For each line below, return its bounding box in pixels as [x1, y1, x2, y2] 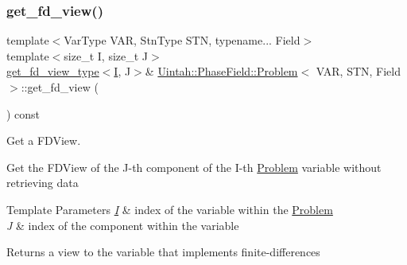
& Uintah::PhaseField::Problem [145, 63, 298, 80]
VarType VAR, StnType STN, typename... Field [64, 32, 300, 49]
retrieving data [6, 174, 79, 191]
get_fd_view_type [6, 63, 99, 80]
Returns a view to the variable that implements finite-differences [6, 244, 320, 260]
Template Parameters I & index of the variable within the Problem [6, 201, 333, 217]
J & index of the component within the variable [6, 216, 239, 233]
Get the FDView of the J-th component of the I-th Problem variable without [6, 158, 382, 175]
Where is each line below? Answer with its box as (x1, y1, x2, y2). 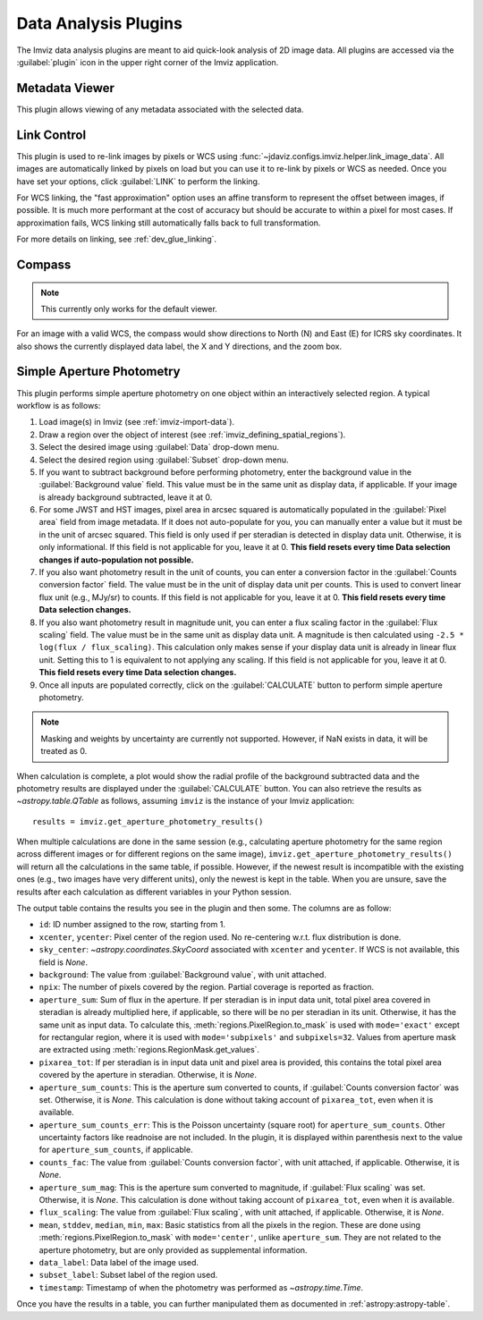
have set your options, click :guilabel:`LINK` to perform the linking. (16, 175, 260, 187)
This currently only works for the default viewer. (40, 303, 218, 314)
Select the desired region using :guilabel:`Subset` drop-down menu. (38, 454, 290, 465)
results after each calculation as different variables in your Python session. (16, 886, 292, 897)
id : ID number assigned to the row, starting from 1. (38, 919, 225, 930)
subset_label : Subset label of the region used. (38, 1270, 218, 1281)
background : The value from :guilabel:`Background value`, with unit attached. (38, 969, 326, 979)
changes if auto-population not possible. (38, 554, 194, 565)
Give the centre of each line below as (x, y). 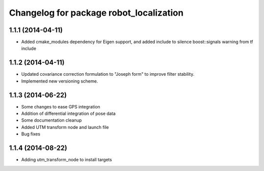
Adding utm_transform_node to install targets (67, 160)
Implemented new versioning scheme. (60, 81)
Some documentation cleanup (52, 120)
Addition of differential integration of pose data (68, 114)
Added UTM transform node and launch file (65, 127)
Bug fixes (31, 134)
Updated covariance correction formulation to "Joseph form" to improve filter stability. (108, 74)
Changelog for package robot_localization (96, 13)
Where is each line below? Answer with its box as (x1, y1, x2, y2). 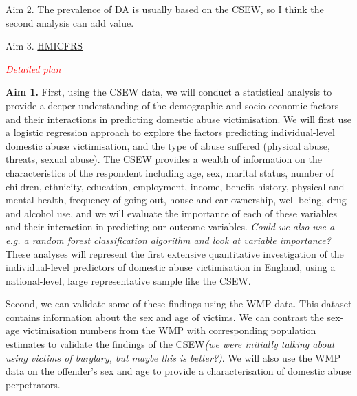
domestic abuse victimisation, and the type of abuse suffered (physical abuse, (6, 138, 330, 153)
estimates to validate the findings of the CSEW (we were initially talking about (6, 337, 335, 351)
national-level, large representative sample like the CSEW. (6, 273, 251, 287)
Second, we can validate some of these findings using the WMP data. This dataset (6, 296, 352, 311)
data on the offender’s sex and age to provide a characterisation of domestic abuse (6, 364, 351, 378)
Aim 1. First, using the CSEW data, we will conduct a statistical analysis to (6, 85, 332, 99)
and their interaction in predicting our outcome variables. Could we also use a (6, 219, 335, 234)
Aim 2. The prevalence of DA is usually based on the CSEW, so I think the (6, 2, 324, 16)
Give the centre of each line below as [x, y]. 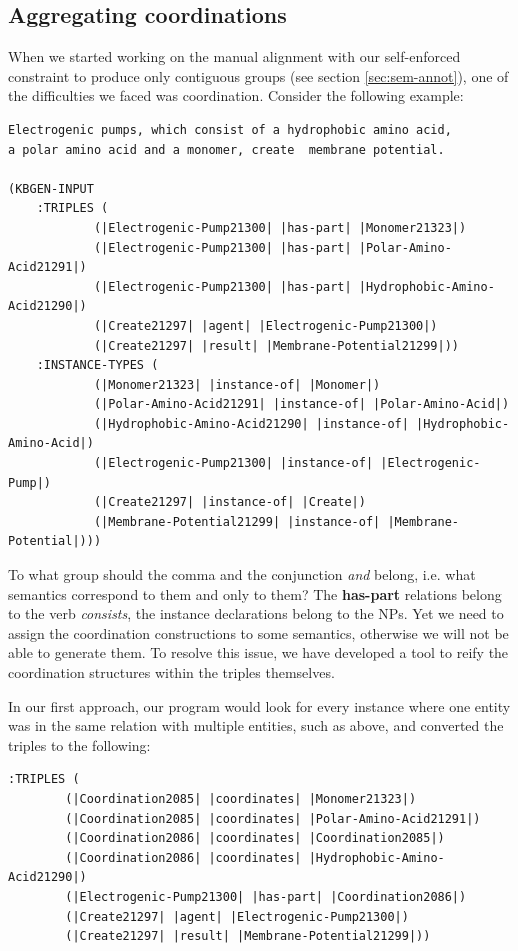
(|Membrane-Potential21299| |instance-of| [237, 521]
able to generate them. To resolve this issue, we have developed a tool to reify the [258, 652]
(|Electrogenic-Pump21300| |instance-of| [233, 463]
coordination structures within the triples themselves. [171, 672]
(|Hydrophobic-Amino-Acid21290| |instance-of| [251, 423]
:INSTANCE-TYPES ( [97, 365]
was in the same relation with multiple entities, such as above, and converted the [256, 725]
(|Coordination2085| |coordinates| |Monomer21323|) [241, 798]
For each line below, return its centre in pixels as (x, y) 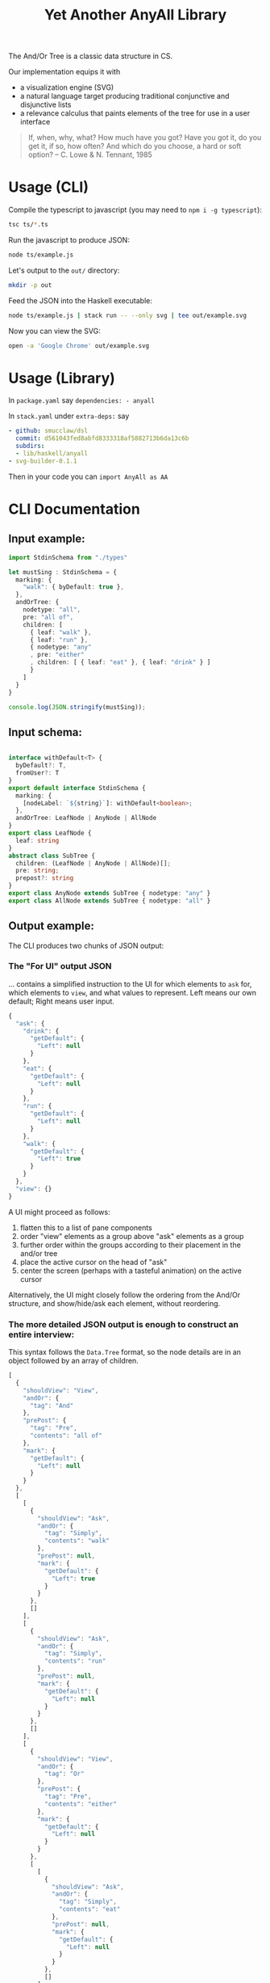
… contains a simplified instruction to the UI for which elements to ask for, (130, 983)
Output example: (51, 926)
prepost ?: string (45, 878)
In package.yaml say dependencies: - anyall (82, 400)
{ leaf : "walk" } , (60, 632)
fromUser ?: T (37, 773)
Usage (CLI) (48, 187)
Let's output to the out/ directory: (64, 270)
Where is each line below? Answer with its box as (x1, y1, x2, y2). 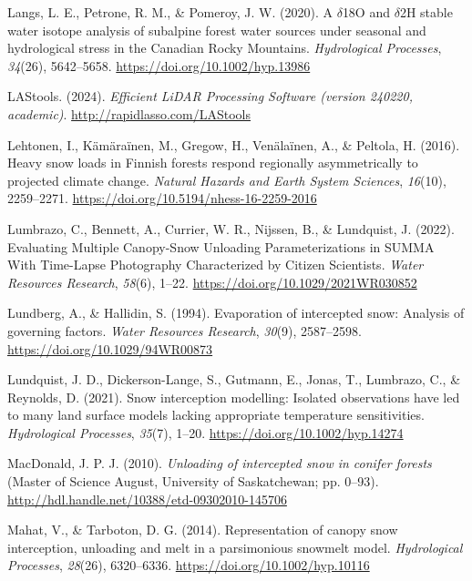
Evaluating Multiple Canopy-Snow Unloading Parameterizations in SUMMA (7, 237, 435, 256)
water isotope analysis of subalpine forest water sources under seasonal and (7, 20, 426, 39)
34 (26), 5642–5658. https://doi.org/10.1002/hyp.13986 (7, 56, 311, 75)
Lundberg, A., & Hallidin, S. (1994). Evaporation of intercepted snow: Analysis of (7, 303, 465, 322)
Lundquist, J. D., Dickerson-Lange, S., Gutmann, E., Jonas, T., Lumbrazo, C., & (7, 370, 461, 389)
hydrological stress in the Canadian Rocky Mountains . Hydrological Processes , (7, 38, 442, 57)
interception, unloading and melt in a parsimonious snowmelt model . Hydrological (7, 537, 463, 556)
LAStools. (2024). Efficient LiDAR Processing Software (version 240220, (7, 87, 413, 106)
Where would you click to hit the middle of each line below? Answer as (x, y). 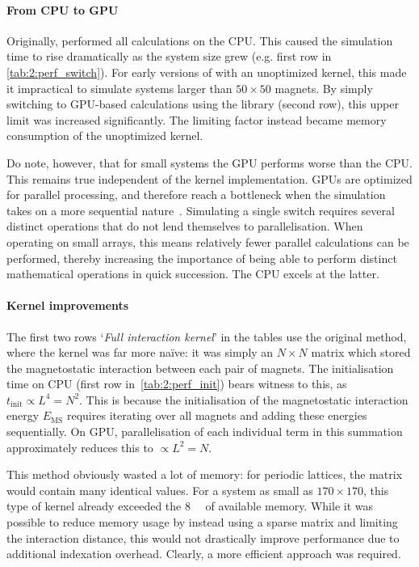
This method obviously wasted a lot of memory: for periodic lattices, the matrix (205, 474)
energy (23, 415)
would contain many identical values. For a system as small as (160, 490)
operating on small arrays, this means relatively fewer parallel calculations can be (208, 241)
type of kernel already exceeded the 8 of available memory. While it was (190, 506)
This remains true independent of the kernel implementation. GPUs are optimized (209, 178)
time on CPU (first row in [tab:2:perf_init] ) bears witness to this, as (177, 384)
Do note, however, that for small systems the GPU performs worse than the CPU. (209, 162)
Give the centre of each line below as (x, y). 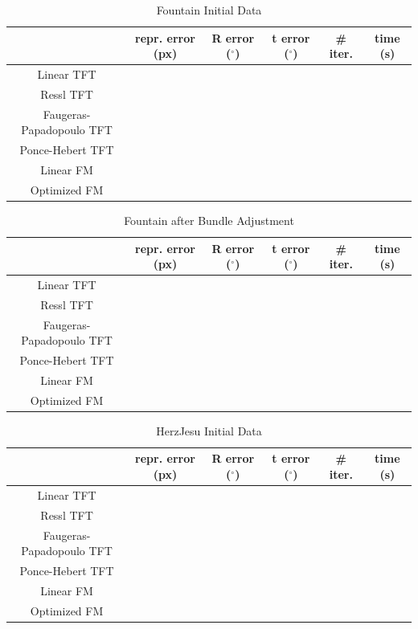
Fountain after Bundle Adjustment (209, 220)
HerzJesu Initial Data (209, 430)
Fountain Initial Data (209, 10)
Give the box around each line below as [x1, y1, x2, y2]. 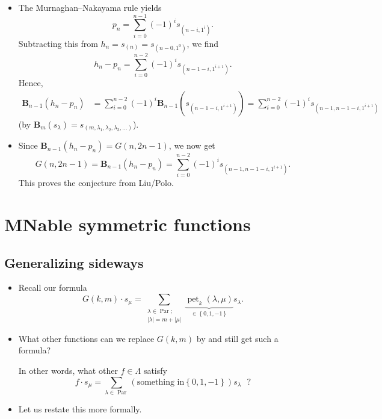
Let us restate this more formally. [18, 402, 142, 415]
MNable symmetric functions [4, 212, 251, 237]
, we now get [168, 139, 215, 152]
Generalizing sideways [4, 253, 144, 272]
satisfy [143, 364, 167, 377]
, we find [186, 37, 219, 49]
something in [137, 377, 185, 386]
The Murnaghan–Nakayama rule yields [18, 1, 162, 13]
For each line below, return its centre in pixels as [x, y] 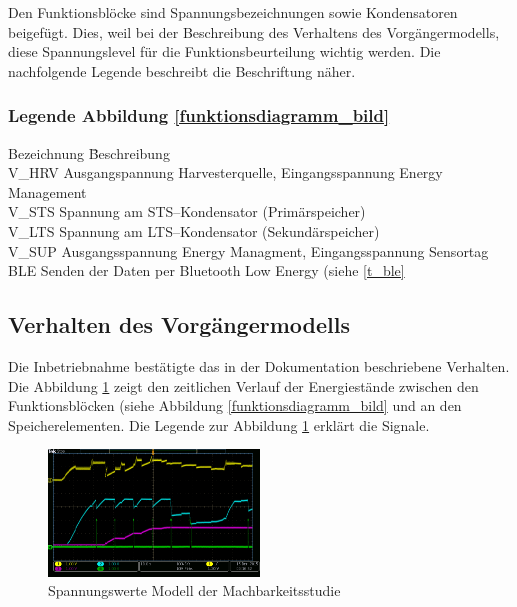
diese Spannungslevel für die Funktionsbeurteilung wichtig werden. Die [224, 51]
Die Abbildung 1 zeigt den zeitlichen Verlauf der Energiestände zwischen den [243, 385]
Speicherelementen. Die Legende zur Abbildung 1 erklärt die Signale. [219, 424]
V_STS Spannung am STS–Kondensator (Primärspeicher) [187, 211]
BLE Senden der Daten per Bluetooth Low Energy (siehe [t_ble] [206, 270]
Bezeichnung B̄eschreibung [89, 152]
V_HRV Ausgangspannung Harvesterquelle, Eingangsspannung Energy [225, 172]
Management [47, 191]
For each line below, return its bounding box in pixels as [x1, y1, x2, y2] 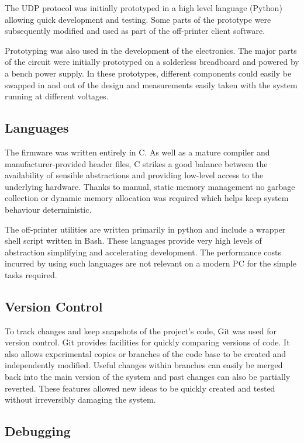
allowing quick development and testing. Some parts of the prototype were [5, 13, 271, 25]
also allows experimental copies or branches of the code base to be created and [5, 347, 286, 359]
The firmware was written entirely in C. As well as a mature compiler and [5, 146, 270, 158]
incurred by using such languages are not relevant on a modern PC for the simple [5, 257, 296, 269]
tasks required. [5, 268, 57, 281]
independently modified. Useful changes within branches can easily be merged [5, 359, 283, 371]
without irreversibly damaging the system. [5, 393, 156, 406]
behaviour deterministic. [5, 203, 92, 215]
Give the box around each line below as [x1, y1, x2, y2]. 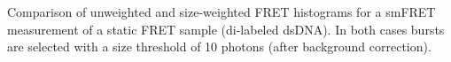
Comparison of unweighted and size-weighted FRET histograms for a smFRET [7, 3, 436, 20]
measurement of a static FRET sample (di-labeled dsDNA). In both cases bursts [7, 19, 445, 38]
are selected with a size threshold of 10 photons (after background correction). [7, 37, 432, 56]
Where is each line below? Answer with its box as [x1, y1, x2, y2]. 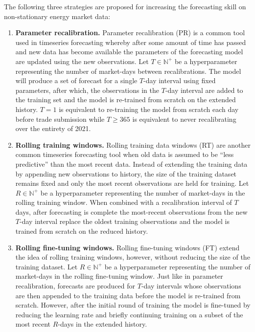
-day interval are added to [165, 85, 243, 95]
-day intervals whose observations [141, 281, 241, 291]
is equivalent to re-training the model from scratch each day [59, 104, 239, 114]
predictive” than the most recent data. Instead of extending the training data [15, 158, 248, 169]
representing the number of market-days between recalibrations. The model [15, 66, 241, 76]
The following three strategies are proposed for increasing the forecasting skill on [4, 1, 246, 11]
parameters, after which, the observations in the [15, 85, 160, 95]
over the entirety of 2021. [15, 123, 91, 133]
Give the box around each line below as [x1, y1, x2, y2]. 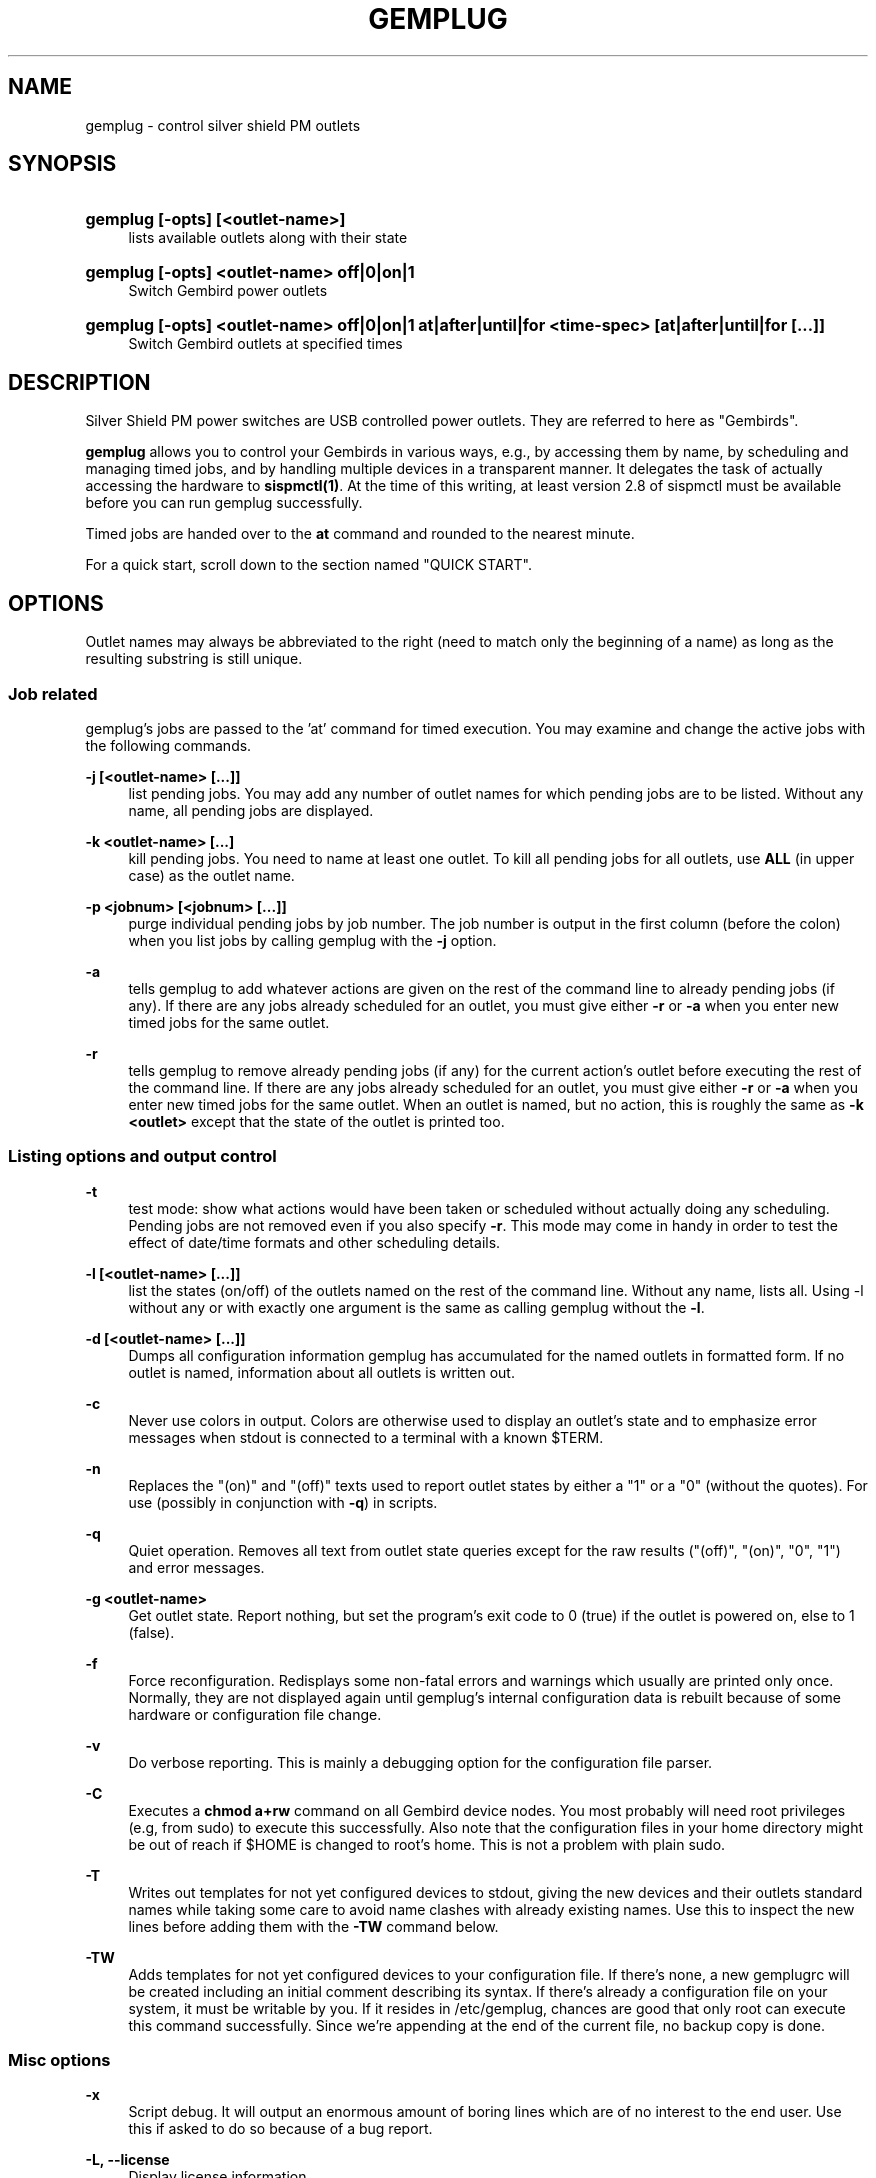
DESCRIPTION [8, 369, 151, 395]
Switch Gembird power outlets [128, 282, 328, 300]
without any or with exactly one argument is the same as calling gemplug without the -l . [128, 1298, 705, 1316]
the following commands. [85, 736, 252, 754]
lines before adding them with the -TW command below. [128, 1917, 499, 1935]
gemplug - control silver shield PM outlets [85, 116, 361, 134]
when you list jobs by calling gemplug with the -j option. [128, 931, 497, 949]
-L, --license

___

→ WORK TASK:
Your output should be the lines from the one with "the following commands. [85, 736, 252, 754]" through the last line of the entries above, copied exactly and nothing more.

→ ANSWER BELOW:
the following commands. [85, 736, 252, 754]
lines before adding them with the -TW command below. [128, 1917, 499, 1935]
gemplug - control silver shield PM outlets [85, 116, 361, 134]
when you list jobs by calling gemplug with the -j option. [128, 931, 497, 949]
-L, --license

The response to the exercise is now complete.